Why do modern large-nest laying boxes need privacy curtains? It's not about appearance — it's about working with the hen's instincts, not against them.
An instinct older than the cage
Today's laying hens descend from wild junglefowl, and despite generations of domestication, they still carry that ancestral instinct: seek a secluded, dark, enclosed corner to lay in, safe from predators and other birds. In a wide-open, brightly lit laying box, that instinct goes unmet — and the result is stress, refusal to lay, irregular laying, and egg pecking.
What the curtain actually fixes

A curtain gives each hen a private, enclosed laying space. That alone cuts down on eggs laid outside the nest, dirty eggs, and broken eggs — and the manual labor of collecting and cleaning up after them. It also blocks visual interference from neighboring hens, curbing shell-pecking and egg-eating, and keeps hens from roosting overnight in the box, which keeps eggs and bedding free of contamination.

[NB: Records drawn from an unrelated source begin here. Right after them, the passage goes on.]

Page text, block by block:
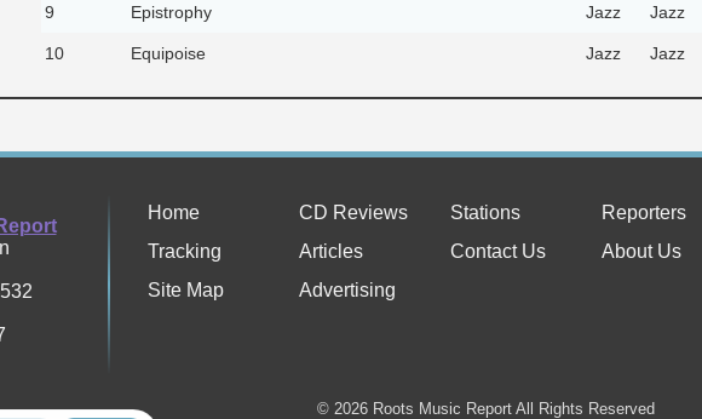
9 Epistrophy Jazz Jazz
10 Equipoise Jazz Jazz
Home CD Reviews Stations
Reporters
Tracking
Articles Contact Us
About Us
Site Map
Advertising
© 2026 Roots Music Report All Rights Reserved

Beyond behavior, the curtain's light- and temperature-buffering effect stabilizes the laying box's microclimate, supporting normal egg-laying hormone cycles and reducing stress from noise, foot traffic, and light changes. It also physically isolates hens from each other, preventing broody behavior from spreading through the flock and keeping the whole house's lay rate steady.
Why Kaleter uses red
Kaleter standardizes on red privacy curtains for cage-to-welfare and cage-free 3D laying systems for three reasons: it has a calming effect on agitated flocks, it strongly discourages pecking, and its high-density weave gives maximum shading — closely matching the dark, secure space hens look for naturally.
It's a small, low-cost component that solves a surprising number of farming headaches at once.